**What you should do**
Every record is to be copied unchanged, except that its pictures are removed.
□ □ □ □
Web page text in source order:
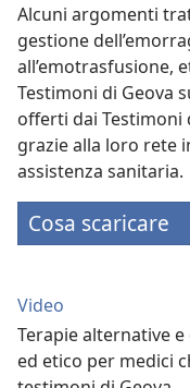
Alcuni argomenti
gestione
all’emotrasfusione,
Testimoni di Geova
offerti dai Testimoni
grazie alla loro rete
assistenza sanitaria.
Cosa scaricare
Video
Terapie alternative
ed etico per medici
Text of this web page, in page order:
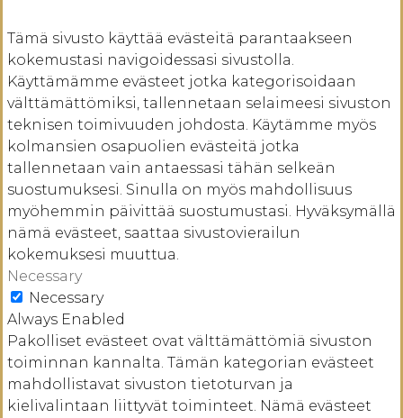
Tämä sivusto käyttää evästeitä parantaakseen
kokemustasi navigoidessasi sivustolla.
Käyttämämme evästeet jotka kategorisoidaan
välttämättömiksi, tallennetaan selaimeesi sivuston
teknisen toimivuuden johdosta. Käytämme myös
kolmansien osapuolien evästeitä jotka
tallennetaan vain antaessasi tähän selkeän
suostumuksesi. Sinulla on myös mahdollisuus
myöhemmin päivittää suostumustasi. Hyväksymällä
nämä evästeet, saattaa sivustovierailun
kokemuksesi muuttua.
Necessary
Necessary
Always Enabled
Pakolliset evästeet ovat välttämättömiä sivuston
toiminnan kannalta. Tämän kategorian evästeet
mahdollistavat sivuston tietoturvan ja
kielivalintaan liittyvät toiminteet. Nämä evästeet
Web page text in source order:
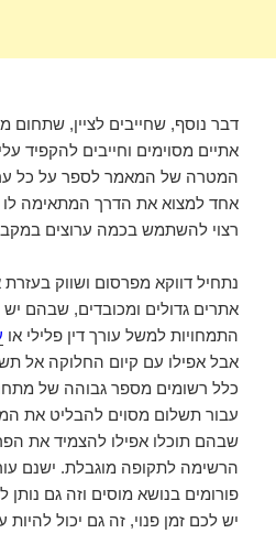
דבר נוסף, שחייבים לציין, שתחום
אתיים מסוימים וחייבים להקפיד
המטרה של המאמר לספר על כל
אחד למצוא את הדרך המתאימה לו
רצוי להשתמש בכמה ערוצים
נתחיל דווקא מפרסום ושווק
אתרים גדולים ומכובדים, שבהם
התמחויות למשל עורך דין פלילי או
אבל אפילו עם קיום החלוקה אל
כלל רשומים מספר גבוהה של
עבור תשלום מסוים להבליט את
שבהם תוכלו אפילו להצמיד את
הרשימה לתקופה מוגבלת. ישנם
פורומים בנושא מוסים וזה גם
יש לכם זמן פנוי, זה גם יכול להיות
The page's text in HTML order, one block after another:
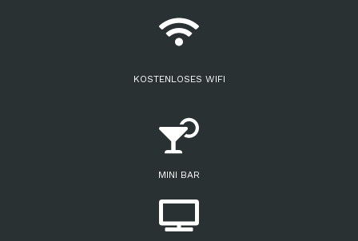
KOSTENLOSES WIFI
MINI BAR
Restaurant
Kongresszentrum
Dienstleistungen
veranstaltungen
Standort und Kontakt
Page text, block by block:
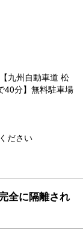
九州自動車道 松
40分】無料駐車場
ださい
全に隔離され
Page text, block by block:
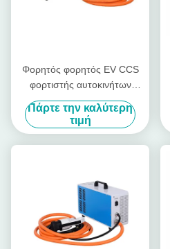
Φορητός φορητός EV CCS
φορτιστής αυτοκινήτων
ΣΥΝΕΧΏΝ CHAdeMo
γρήγορος φορτιστών 15kw
Πάρτε την καλύτερη
τιμή
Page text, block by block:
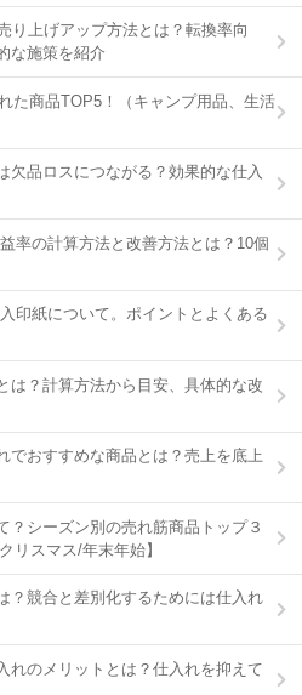
り上げアップ方法とは？転換率向
な施策を紹介
た商品TOP5！（キャンプ用品、生活
欠品ロスにつながる？効果的な仕入
率の計算方法と改善方法とは？10個
印紙について。ポイントとよくある
は？計算方法から目安、具体的な改
でおすすめな商品とは？売上を底上
？シーズン別の売れ筋商品トップ３
リスマス/年末年始】
？競合と差別化するためには仕入れ
れのメリットとは？仕入れを抑えて
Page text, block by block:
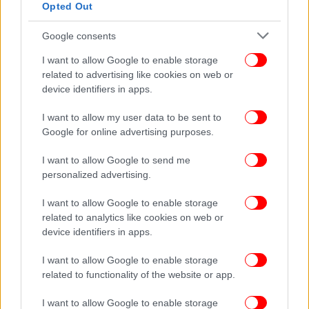
Opted Out
Google consents
I want to allow Google to enable storage
related to advertising like cookies on web or
device identifiers in apps.
I want to allow my user data to be sent to
Google for online advertising purposes.
I want to allow Google to send me
personalized advertising.
I want to allow Google to enable storage
related to analytics like cookies on web or
device identifiers in apps.
I want to allow Google to enable storage
related to functionality of the website or app.
I want to allow Google to enable storage
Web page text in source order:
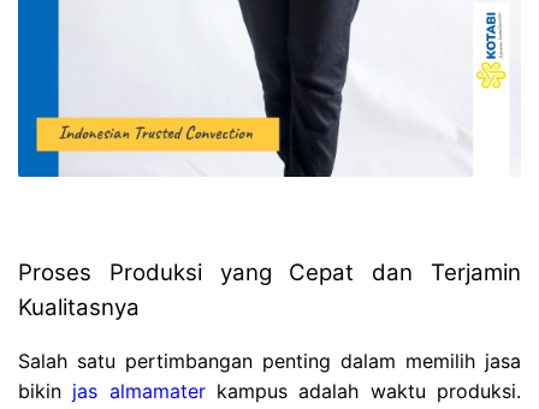
Proses Produksi yang Cepat dan Terjamin
Kualitasnya
Salah satu pertimbangan penting dalam memilih jasa
bikin jas almamaterkampus adalah waktu produksi.
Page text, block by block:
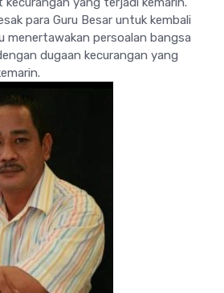
para Guru Besar untuk kembali
menertawakan persoalan bangsa
dugaan kecurangan yang
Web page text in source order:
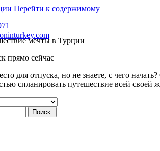
Перейти к содержимому
мечты в Турции
прямо сейчас
для отпуска, но не знаете, с чего
спланировать путешествие всей своей
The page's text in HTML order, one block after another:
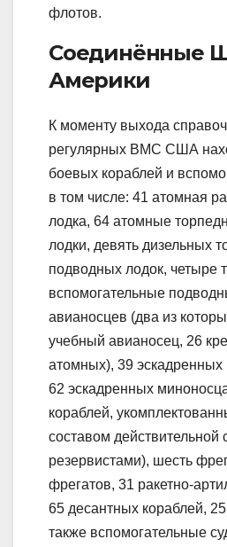
флотов.
Соединённые
Америки
К моменту выхода
регулярных ВМС США
боевых кораблей и
в том числе: 41 атомная
лодка, 64 атомные
лодки, девять дизельных
подводных лодок, четыре
вспомогательные
авианосцев (два из
учебный авианосец, 26
атомных), 39
62 эскадренных
кораблей,
составом
резервистами), шесть
фрегатов, 31 ракетно-
65 десантных кораблей,
также вспомогательные
□ □ □ □
**Exercise answer**
Web page text in source order:
Alcuni argomenti
gestione
all’emotrasfusione,
Testimoni di Geova
offerti dai Testimoni
grazie alla loro rete
assistenza sanitaria.
Cosa scaricare
Video
Terapie alternative
ed etico per medici
Text of this web page, in page order:
Tämä sivusto käyttää evästeitä parantaakseen
kokemustasi navigoidessasi sivustolla.
Käyttämämme evästeet jotka kategorisoidaan
välttämättömiksi, tallennetaan selaimeesi sivuston
teknisen toimivuuden johdosta. Käytämme myös
kolmansien osapuolien evästeitä jotka
tallennetaan vain antaessasi tähän selkeän
suostumuksesi. Sinulla on myös mahdollisuus
myöhemmin päivittää suostumustasi. Hyväksymällä
nämä evästeet, saattaa sivustovierailun
kokemuksesi muuttua.
Necessary
Necessary
Always Enabled
Pakolliset evästeet ovat välttämättömiä sivuston
toiminnan kannalta. Tämän kategorian evästeet
mahdollistavat sivuston tietoturvan ja
kielivalintaan liittyvät toiminteet. Nämä evästeet
Web page text in source order:
דבר נוסף, שחייבים לציין, שתחום
אתיים מסוימים וחייבים להקפיד
המטרה של המאמר לספר על כל
אחד למצוא את הדרך המתאימה לו
רצוי להשתמש בכמה ערוצים
נתחיל דווקא מפרסום ושווק
אתרים גדולים ומכובדים, שבהם
התמחויות למשל עורך דין פלילי או
אבל אפילו עם קיום החלוקה אל
כלל רשומים מספר גבוהה של
עבור תשלום מסוים להבליט את
שבהם תוכלו אפילו להצמיד את
הרשימה לתקופה מוגבלת. ישנם
פורומים בנושא מוסים וזה גם
יש לכם זמן פנוי, זה גם יכול להיות
The page's text in HTML order, one block after another:
KOSTENLOSES WIFI
MINI BAR
Restaurant
Kongresszentrum
Dienstleistungen
veranstaltungen
Standort und Kontakt
Page text, block by block:
九州自動車道 松
40分】無料駐車場
ださい
全に隔離され
Page text, block by block:
Φορητός φορητός EV CCS
φορτιστής αυτοκινήτων
ΣΥΝΕΧΏΝ CHAdeMo
γρήγορος φορτιστών 15kw
Πάρτε την καλύτερη
τιμή
Page text, block by block:
り上げアップ方法とは？転換率向
な施策を紹介
た商品TOP5！（キャンプ用品、生活
欠品ロスにつながる？効果的な仕入
率の計算方法と改善方法とは？10個
印紙について。ポイントとよくある
は？計算方法から目安、具体的な改
でおすすめな商品とは？売上を底上
？シーズン別の売れ筋商品トップ３
リスマス/年末年始】
？競合と差別化するためには仕入れ
れのメリットとは？仕入れを抑えて
Page text, block by block:
Opted Out
Google consents
I want to allow Google to enable storage
related to advertising like cookies on web or
device identifiers in apps.
I want to allow my user data to be sent to
Google for online advertising purposes.
I want to allow Google to send me
personalized advertising.
I want to allow Google to enable storage
related to analytics like cookies on web or
device identifiers in apps.
I want to allow Google to enable storage
related to functionality of the website or app.
I want to allow Google to enable storage
Web page text in source order:
Proses Produksi yang Cepat dan Terjamin
Kualitasnya
Salah satu pertimbangan penting dalam memilih jasa
bikin jas almamaterkampus adalah waktu produksi.
Page text, block by block:
para Guru Besar untuk kembali
menertawakan persoalan bangsa
dugaan kecurangan yang
Web page text in source order:
Перейти к содержимому
мечты в Турции
прямо сейчас
для отпуска, но не знаете, с чего
спланировать путешествие всей своей
The page's text in HTML order, one block after another:
флотов.
Соединённые
Америки
К моменту выхода
регулярных ВМС США
боевых кораблей и
в том числе: 41 атомная
лодка, 64 атомные
лодки, девять дизельных
подводных лодок, четыре
вспомогательные
авианосцев (два из
учебный авианосец, 26
атомных), 39
62 эскадренных
кораблей,
составом
резервистами), шесть
фрегатов, 31 ракетно-
65 десантных кораблей,
также вспомогательные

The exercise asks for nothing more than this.